**WHAT THE EXERCISE ASKS**
Reproduce, exactly and only, the lines of the data that follows from the one containing "Adapt your original" down to the one containing "Windows の [ プロパティ", without pictures.
*** RECORDS SUPPLIED
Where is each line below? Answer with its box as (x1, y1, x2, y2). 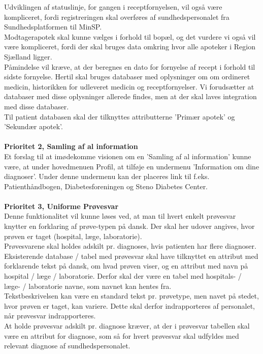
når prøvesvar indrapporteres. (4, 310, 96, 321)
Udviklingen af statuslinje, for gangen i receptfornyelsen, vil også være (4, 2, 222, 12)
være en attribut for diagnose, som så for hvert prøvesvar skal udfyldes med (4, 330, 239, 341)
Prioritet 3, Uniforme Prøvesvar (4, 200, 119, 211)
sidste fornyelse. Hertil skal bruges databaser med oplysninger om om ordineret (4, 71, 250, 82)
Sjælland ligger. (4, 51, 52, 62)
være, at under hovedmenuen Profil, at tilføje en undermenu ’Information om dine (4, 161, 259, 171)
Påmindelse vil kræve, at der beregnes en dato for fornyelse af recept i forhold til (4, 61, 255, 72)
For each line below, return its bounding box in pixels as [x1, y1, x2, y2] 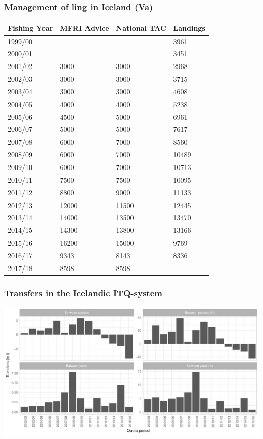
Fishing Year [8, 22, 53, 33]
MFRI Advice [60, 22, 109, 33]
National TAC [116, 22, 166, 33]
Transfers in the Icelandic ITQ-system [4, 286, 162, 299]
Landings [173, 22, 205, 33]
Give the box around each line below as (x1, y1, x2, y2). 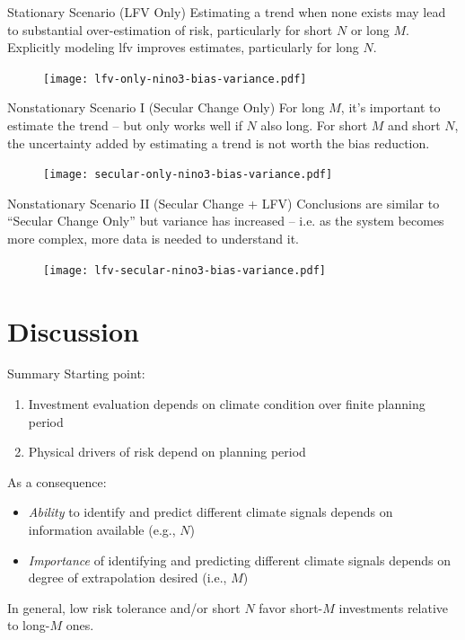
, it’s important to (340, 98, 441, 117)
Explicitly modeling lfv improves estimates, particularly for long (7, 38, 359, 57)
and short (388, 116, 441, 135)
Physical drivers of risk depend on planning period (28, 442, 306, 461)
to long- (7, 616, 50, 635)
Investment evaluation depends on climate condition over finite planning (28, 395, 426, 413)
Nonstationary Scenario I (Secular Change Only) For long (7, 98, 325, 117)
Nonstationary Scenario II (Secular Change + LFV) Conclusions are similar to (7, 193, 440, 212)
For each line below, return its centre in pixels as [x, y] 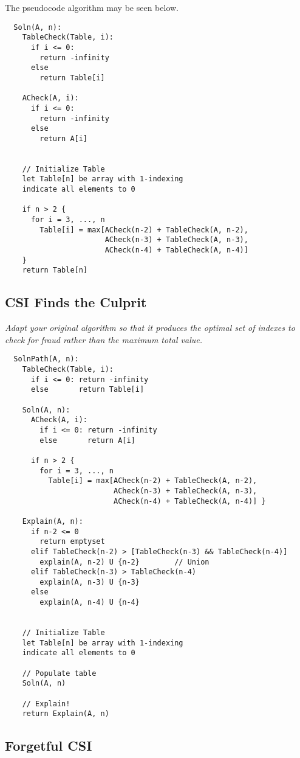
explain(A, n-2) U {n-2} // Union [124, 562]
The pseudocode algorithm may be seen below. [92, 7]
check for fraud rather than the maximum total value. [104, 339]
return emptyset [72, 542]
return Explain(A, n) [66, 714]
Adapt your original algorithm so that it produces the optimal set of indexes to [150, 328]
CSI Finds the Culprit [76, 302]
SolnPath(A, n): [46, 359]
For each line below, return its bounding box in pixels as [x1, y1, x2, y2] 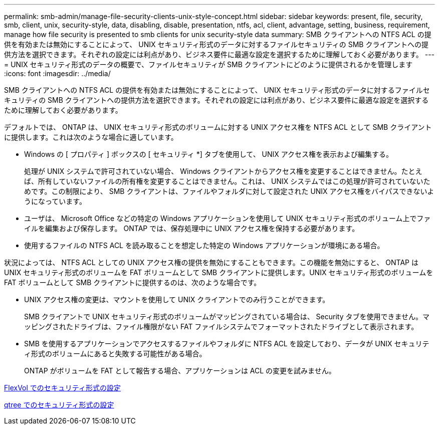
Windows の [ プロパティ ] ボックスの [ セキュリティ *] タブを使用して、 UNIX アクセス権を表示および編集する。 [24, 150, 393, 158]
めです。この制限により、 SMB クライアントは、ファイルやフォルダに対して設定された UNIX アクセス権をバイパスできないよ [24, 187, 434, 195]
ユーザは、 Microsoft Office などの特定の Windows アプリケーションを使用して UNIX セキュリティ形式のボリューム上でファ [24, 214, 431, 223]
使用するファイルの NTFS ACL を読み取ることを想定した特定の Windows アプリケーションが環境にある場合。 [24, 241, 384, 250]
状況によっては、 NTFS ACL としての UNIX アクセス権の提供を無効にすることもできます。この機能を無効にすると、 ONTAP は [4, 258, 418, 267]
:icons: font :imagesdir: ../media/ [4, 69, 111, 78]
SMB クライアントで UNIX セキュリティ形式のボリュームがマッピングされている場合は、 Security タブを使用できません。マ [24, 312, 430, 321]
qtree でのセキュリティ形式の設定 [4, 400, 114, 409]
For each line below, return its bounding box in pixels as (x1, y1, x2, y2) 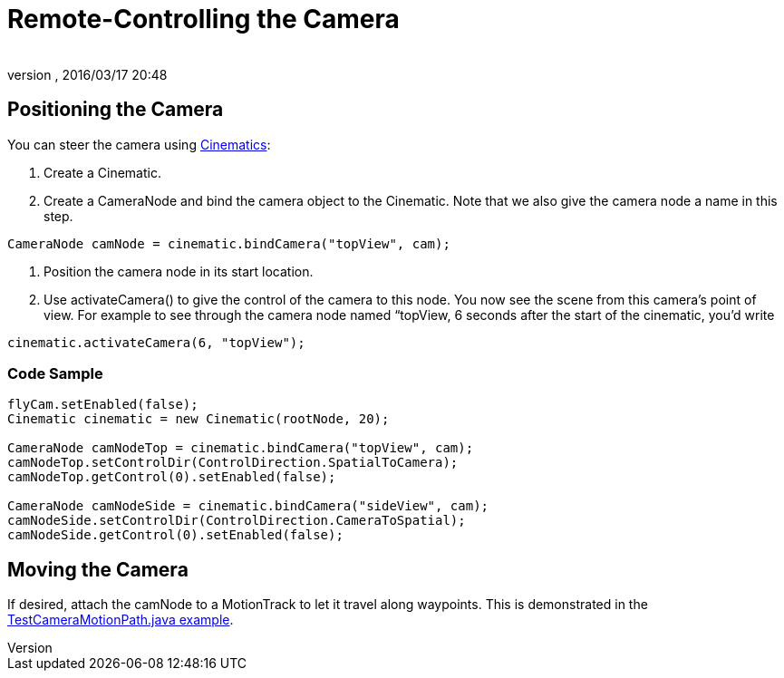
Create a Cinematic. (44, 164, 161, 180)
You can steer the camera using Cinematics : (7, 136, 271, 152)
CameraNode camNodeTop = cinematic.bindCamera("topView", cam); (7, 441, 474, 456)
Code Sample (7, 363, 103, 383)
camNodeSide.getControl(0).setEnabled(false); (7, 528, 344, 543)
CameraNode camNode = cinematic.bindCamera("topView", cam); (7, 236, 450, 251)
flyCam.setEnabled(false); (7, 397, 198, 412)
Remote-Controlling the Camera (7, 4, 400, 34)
******
*** RECORDS SUPPLIED
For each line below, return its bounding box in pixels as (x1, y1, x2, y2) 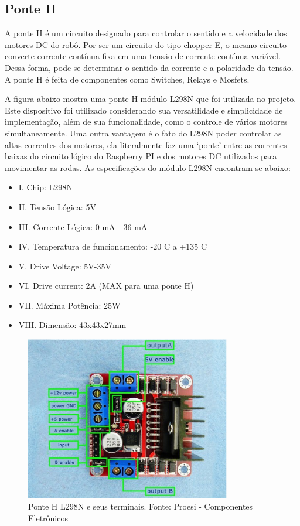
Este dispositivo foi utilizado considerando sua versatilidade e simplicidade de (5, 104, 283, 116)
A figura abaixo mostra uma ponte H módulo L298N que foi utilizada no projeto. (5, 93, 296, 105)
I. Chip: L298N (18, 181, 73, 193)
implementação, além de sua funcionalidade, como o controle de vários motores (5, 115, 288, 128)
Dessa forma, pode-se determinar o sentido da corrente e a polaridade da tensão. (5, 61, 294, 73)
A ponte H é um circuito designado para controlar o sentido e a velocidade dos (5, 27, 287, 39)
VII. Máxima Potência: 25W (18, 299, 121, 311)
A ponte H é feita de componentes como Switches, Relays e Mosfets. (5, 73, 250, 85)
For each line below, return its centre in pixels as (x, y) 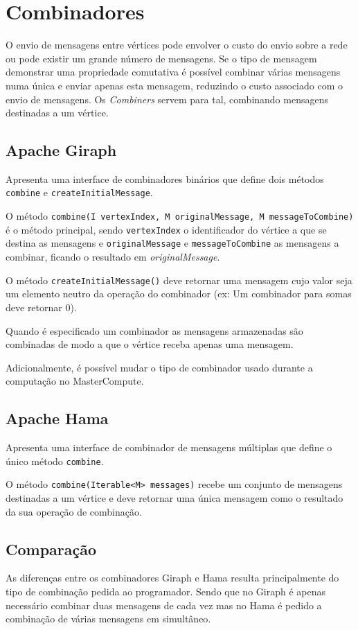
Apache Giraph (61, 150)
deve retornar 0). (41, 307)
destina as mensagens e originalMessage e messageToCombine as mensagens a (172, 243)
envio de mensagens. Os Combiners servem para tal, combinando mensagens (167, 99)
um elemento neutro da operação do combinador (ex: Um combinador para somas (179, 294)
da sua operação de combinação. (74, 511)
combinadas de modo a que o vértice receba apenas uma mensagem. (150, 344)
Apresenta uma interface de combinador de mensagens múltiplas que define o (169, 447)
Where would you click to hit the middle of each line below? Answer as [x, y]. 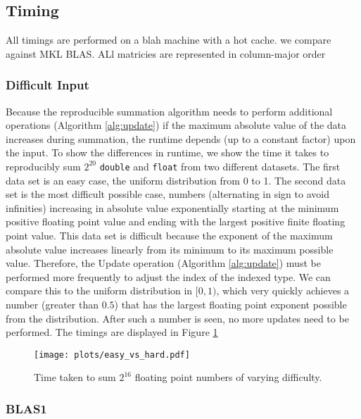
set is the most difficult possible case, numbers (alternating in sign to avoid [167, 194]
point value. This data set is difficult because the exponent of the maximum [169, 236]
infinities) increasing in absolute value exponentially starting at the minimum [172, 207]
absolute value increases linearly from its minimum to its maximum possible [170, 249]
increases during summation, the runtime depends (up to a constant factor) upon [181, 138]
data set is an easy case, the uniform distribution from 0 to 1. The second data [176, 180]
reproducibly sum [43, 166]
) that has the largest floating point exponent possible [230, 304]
******
*** RECORDS SUPPLIED
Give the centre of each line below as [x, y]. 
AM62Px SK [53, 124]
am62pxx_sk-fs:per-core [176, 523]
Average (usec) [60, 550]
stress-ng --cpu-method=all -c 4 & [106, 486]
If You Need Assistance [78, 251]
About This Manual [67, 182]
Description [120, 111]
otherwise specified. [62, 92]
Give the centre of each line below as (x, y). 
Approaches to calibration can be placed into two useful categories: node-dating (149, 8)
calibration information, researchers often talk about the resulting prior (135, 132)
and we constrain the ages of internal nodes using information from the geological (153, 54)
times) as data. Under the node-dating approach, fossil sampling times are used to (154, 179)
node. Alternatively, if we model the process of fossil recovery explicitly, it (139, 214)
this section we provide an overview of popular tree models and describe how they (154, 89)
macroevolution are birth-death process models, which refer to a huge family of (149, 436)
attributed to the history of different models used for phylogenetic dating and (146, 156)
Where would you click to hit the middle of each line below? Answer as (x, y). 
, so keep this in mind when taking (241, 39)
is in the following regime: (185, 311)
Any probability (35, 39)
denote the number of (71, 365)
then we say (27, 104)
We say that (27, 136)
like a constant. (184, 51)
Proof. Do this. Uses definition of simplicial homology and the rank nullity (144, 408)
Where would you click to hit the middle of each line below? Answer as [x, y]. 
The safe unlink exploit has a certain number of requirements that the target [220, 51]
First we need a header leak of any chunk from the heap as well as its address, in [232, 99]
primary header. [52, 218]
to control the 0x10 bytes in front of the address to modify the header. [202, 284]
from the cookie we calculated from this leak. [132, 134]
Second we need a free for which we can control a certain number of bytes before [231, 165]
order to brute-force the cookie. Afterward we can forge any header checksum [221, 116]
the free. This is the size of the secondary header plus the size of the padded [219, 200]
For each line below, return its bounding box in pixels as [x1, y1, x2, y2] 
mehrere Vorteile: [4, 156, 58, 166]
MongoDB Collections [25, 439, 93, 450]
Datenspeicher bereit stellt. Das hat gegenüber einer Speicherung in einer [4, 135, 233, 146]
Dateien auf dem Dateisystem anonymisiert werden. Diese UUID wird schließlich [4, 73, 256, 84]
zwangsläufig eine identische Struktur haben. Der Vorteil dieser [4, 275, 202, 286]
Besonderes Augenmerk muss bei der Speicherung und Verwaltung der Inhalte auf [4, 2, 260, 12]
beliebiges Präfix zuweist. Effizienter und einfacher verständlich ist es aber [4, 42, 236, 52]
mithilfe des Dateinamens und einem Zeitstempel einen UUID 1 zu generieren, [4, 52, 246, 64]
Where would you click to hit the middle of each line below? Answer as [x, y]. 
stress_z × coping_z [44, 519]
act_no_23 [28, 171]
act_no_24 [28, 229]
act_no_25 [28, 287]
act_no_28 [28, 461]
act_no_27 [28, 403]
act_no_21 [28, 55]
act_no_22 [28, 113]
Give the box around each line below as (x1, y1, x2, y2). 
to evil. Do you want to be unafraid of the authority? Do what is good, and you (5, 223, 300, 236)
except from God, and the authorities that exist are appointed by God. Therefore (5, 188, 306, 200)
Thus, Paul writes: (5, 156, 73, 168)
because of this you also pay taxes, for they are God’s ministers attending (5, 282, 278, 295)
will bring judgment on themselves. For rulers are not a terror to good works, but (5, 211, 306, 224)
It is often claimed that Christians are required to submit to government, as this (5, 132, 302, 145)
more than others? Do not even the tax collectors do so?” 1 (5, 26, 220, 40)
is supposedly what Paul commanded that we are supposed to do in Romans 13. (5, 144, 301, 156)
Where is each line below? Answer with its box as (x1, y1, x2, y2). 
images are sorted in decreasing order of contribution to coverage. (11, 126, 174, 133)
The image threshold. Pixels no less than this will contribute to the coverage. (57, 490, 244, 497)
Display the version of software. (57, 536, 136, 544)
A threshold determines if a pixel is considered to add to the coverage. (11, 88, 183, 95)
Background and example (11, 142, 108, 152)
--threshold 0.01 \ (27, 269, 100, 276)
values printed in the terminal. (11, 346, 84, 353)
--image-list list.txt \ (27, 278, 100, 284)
******
**TASK ANSWER**
Adapt your original algorithm so that it produces the optimal set of indexes to [150, 328]
CSI Finds the Culprit [76, 302]
SolnPath(A, n): [46, 359]
For each line below, return its bounding box in pixels as [x1, y1, x2, y2] 
Windows の [ プロパティ ] ボックスの [ セキュリティ *] タブを使用して、 UNIX アクセス権を表示および編集する。 [24, 150, 393, 158]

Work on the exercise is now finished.